Transcribe each entry below exactly. Pictures do not go in the copy.

START MATERIALS PROVIDED

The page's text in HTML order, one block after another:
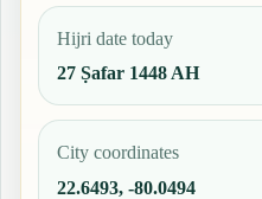
Hijri date today
27 Ṣafar 1448 AH
City coordinates
22.6493, -80.0494
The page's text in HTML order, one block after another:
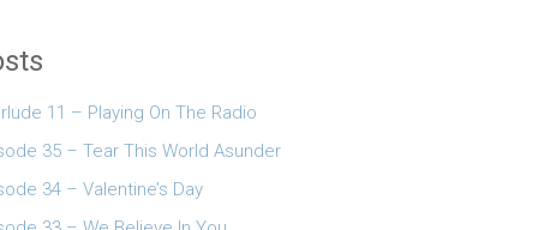
keys to increase or decrease volume.
11 – Playing On The Radio
35 – Tear This World Asunder
34 – Valentine’s Day
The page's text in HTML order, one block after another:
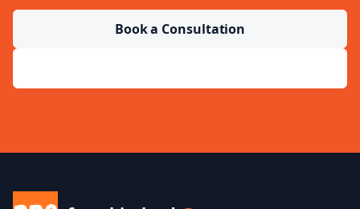
Book a Consultation

END MATERIALS PROVIDED

## [EXPECTED ANSWER]
The page's text in HTML order, one block after another:
Hijri date today
27 Ṣafar 1448 AH
City coordinates
22.6493, -80.0494
The page's text in HTML order, one block after another:
keys to increase or decrease volume.
11 – Playing On The Radio
35 – Tear This World Asunder
34 – Valentine’s Day
The page's text in HTML order, one block after another:
Book a Consultation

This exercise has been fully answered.